Hereinafter, examples of the present disclosure will be described. However, the examples as described below are only some implementations of the present disclosure, and the scope of the present disclosure is not limited to the following examples.

SARS-CoV-2 PPC region (residues: 661-900, 53.6 kDa), and TMPRSS2 region (residues: 106-492, 69.7 kDa) were custom-synthesized with the GFP by Cosmo Genetech (Seoul, South Korea). Luria-Bertani medium was obtained from Duchefa (Haarlem, Netherlands). DNA oligonucleotides for Fv-antibody library production were synthesized by Bionics (Seoul, South Korea). Furin was obtained from Sigma Aldrich Inc. (St. Louis, MO, USA). The materials related to SARS-CoV-2 variants pseudo-virus production have been described in previous study. Pseudotyping SP variant vectors and HEK Blue™ cells (overexpressing hACE2-TMPRSS2) were obtained from InvivoGen Inc. (San Diego, CA, USA). Dulbecco's modified Eagle's medium and Opti-MEM were obtained from Gibco Inc. (Waltham, MA, USA).

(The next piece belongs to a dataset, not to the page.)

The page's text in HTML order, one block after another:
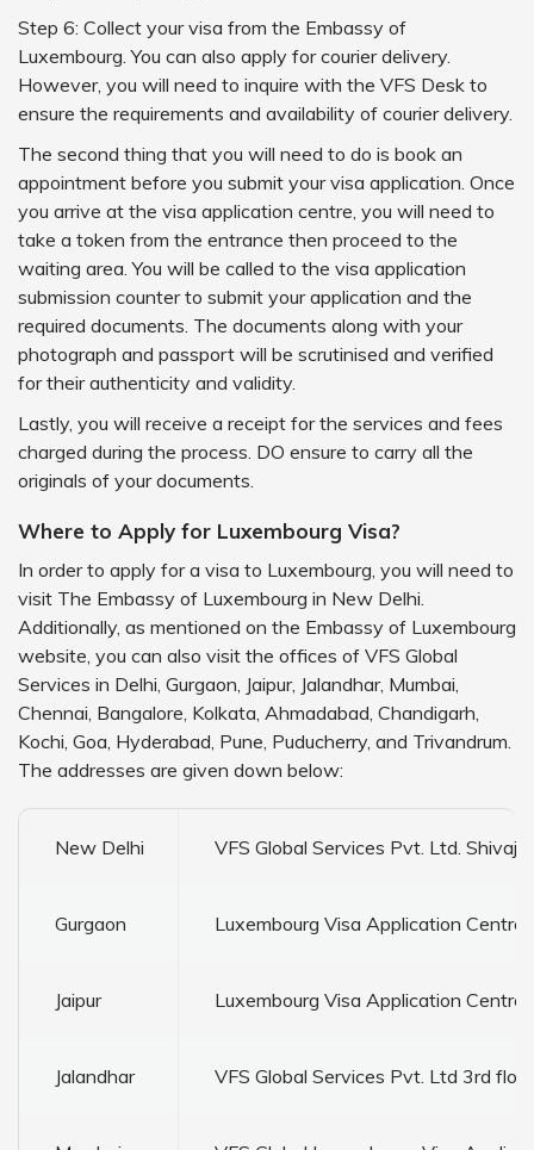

Preparation of the Fv-antibody library has been described previous studies. Clones exhibiting binding activity to the PPC region probe were screened from the Fv-antibody library as follows: (1) The randomized CDR3 region of Fv-antibody was expressed on the membrane of(2) PPC region probe (1 μM, 100 μL) was treated with the Fv-antibody library (100 μL) for 1 h at 37° C. (3) After washing with PBS containing 0.01% Tween 20, screened clones with binding activity were sorted (n=500) using a flow cytometer (FACSCalibur™, NJ, USA). (4) The screened clones were selected after CDR3 region identification by DNA oligonucleotide sequencing.